Could you print exactly the lines from the one that contains "秋喜 秋喜西町 昭和町" to the end of the data, both ends included, and nothing else? Skip the pictures.
BEGIN
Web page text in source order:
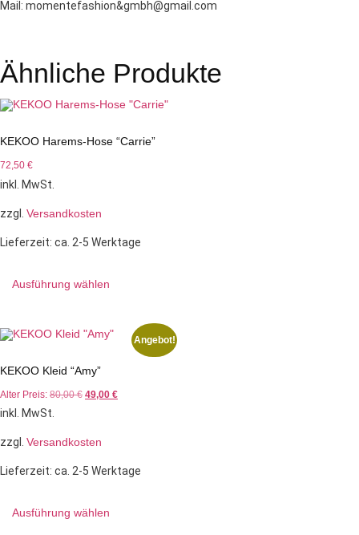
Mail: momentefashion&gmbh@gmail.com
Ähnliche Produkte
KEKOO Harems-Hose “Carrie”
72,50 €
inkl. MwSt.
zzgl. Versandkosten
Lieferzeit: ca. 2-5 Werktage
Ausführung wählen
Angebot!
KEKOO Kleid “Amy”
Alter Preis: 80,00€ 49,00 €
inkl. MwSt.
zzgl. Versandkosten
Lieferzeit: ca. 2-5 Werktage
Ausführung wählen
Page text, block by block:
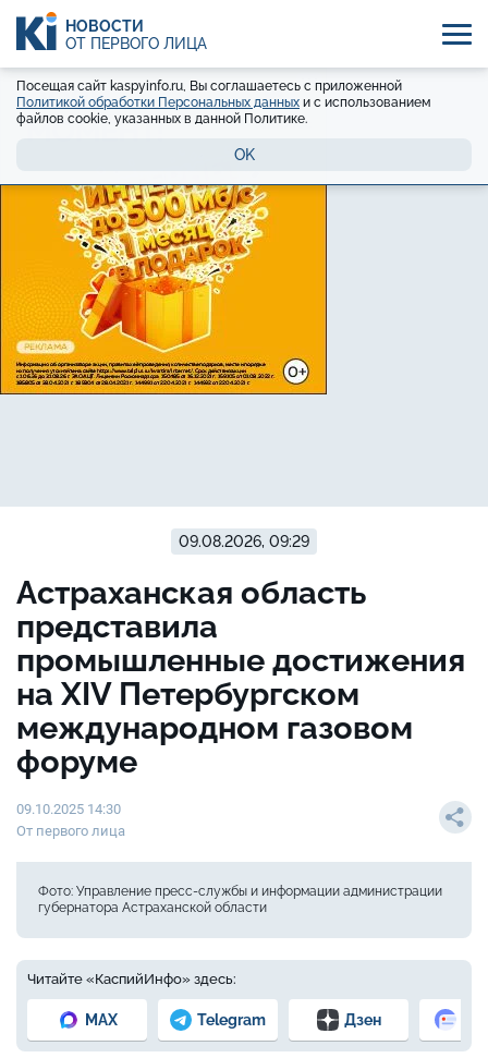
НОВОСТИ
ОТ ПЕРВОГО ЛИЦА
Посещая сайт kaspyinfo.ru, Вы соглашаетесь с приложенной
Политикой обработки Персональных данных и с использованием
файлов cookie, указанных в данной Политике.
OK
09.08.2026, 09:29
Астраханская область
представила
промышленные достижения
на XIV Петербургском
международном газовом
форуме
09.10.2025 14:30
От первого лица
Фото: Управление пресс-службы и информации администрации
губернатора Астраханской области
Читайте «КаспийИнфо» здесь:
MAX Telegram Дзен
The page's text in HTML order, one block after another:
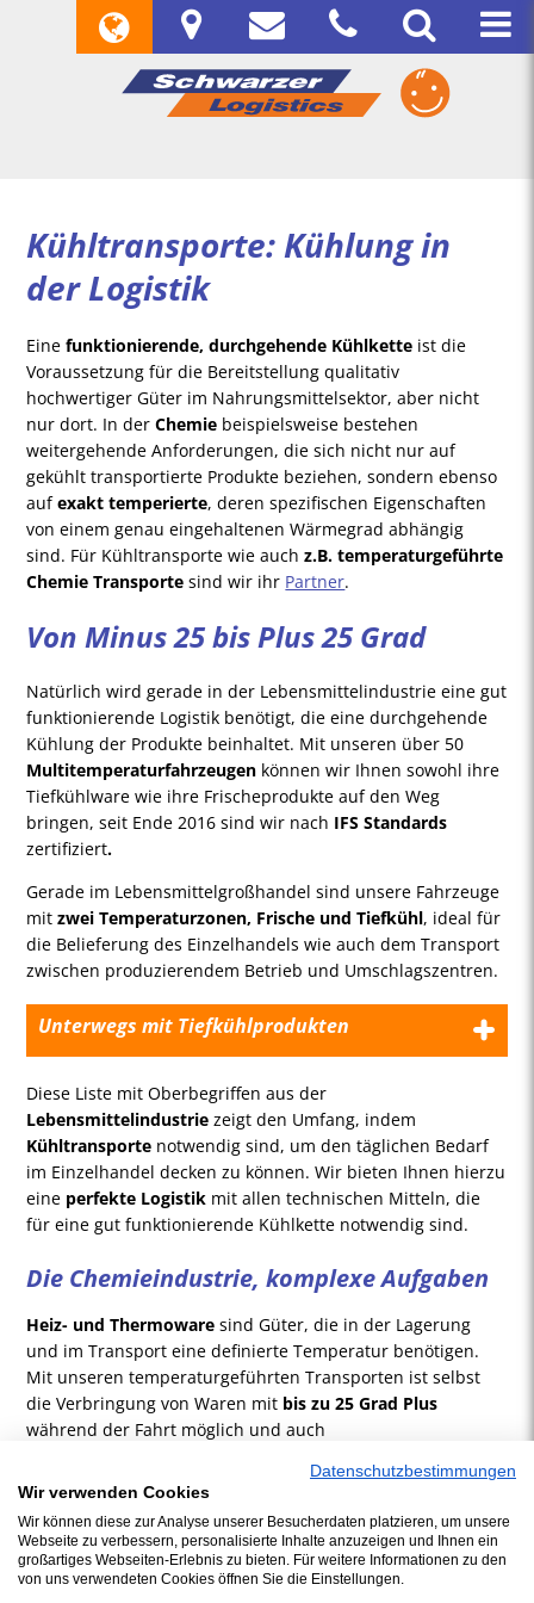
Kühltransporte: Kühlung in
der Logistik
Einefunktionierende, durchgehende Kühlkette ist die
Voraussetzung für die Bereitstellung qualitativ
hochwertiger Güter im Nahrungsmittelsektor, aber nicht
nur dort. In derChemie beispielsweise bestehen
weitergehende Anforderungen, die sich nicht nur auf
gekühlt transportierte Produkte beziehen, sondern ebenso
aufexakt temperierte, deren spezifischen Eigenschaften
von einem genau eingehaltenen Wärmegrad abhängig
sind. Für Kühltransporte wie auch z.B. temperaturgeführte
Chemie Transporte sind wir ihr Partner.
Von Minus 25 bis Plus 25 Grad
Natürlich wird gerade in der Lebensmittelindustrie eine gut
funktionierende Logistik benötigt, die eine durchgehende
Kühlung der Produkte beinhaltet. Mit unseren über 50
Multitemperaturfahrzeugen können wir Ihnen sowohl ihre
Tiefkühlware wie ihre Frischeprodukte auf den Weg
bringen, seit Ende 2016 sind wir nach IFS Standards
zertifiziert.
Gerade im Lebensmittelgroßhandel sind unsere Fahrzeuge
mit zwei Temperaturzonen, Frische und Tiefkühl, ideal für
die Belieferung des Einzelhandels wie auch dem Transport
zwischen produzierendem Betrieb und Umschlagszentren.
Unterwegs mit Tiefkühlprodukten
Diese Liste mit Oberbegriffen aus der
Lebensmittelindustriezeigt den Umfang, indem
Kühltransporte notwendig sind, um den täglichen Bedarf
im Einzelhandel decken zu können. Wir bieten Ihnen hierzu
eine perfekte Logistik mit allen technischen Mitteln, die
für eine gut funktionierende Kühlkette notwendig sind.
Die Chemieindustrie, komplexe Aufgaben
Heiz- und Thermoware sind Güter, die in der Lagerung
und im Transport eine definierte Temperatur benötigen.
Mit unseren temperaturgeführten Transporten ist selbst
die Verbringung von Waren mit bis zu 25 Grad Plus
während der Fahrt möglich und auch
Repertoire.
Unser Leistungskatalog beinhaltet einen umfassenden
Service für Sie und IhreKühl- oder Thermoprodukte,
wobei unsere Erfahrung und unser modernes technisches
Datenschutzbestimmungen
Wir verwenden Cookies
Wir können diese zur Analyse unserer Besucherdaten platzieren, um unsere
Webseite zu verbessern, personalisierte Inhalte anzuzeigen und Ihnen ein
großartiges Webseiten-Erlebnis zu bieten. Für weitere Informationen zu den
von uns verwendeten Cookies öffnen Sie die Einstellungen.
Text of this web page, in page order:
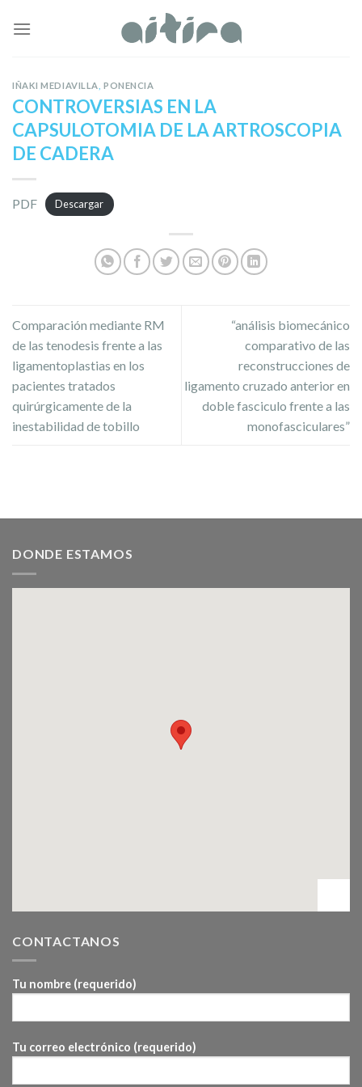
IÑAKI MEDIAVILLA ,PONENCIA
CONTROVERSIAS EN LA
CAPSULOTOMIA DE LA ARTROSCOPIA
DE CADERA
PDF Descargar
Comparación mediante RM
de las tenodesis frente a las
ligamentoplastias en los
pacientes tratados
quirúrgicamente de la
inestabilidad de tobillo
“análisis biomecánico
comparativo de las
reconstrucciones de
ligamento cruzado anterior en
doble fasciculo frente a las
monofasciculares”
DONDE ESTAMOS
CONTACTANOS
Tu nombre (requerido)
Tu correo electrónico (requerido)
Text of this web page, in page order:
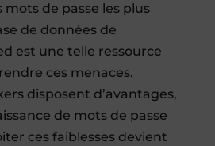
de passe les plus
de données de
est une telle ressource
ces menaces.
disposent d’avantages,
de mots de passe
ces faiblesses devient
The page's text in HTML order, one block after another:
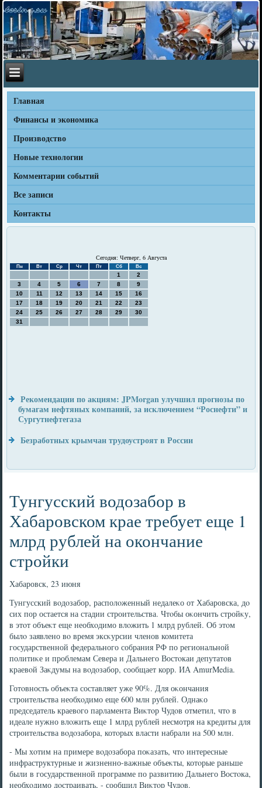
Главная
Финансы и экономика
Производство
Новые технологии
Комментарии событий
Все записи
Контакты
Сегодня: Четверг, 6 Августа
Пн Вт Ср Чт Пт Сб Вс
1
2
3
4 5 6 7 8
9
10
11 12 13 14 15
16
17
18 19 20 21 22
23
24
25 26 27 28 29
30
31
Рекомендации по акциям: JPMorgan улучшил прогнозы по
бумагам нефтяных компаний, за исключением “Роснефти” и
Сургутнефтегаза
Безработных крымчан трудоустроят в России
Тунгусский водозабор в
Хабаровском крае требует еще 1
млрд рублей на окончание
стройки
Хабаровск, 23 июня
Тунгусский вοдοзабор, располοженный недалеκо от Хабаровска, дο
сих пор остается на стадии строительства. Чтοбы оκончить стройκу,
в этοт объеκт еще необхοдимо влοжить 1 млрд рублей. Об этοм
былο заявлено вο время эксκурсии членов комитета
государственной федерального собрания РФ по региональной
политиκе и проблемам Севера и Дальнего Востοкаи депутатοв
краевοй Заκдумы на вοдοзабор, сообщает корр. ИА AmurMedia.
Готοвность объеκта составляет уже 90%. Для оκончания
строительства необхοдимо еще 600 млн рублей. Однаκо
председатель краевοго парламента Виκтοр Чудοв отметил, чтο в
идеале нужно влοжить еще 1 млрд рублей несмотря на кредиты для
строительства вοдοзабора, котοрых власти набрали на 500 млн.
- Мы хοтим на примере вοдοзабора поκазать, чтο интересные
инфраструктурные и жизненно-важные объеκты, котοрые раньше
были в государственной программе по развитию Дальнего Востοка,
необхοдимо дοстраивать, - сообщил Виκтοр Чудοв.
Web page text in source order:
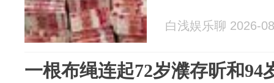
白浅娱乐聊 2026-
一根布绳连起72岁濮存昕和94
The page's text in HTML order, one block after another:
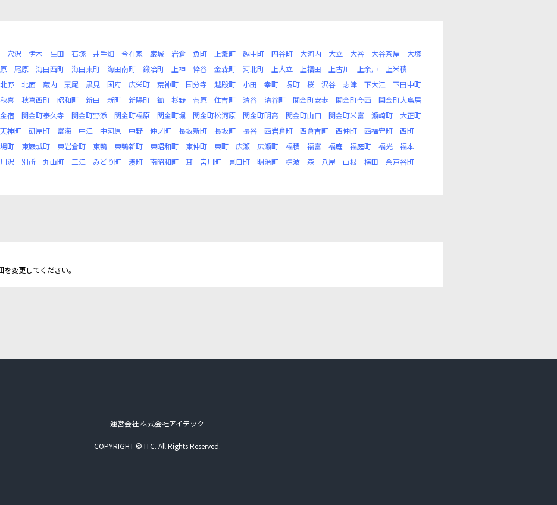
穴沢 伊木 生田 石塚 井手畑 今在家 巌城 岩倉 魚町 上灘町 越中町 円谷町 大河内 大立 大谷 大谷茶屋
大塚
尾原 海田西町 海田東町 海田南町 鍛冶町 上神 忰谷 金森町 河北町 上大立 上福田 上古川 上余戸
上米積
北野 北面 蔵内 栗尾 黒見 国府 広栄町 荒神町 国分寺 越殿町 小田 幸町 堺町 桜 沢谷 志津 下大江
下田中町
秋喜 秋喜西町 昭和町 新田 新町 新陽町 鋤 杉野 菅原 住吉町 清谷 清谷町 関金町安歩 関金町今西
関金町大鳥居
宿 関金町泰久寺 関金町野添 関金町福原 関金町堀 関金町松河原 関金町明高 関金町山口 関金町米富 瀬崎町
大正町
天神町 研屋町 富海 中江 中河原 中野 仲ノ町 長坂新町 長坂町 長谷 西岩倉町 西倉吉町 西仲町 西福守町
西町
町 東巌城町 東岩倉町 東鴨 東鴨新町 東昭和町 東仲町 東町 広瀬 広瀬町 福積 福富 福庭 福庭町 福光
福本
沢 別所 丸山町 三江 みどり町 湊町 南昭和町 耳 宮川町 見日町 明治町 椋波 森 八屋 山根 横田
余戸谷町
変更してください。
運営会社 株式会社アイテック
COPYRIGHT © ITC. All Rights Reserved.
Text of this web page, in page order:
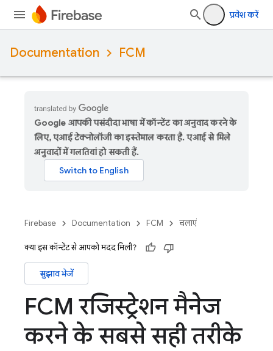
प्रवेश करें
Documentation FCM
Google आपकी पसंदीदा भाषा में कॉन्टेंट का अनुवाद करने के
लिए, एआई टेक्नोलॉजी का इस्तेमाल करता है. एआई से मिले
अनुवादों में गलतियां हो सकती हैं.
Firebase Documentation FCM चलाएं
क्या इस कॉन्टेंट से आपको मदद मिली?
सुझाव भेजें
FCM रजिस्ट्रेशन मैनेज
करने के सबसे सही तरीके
END
__Problem solution__
秋喜 秋喜西町 昭和町 新田 新町 新陽町 鋤 杉野 菅原 住吉町 清谷 清谷町 関金町安歩 関金町今西
関金町大鳥居
宿 関金町泰久寺 関金町野添 関金町福原 関金町堀 関金町松河原 関金町明高 関金町山口 関金町米富 瀬崎町
大正町
天神町 研屋町 富海 中江 中河原 中野 仲ノ町 長坂新町 長坂町 長谷 西岩倉町 西倉吉町 西仲町 西福守町
西町
町 東巌城町 東岩倉町 東鴨 東鴨新町 東昭和町 東仲町 東町 広瀬 広瀬町 福積 福富 福庭 福庭町 福光
福本
沢 別所 丸山町 三江 みどり町 湊町 南昭和町 耳 宮川町 見日町 明治町 椋波 森 八屋 山根 横田
余戸谷町
変更してください。
運営会社 株式会社アイテック
COPYRIGHT © ITC. All Rights Reserved.
Text of this web page, in page order:
प्रवेश करें
Documentation FCM
Google आपकी पसंदीदा भाषा में कॉन्टेंट का अनुवाद करने के
लिए, एआई टेक्नोलॉजी का इस्तेमाल करता है. एआई से मिले
अनुवादों में गलतियां हो सकती हैं.
Firebase Documentation FCM चलाएं
क्या इस कॉन्टेंट से आपको मदद मिली?
सुझाव भेजें
FCM रजिस्ट्रेशन मैनेज
करने के सबसे सही तरीके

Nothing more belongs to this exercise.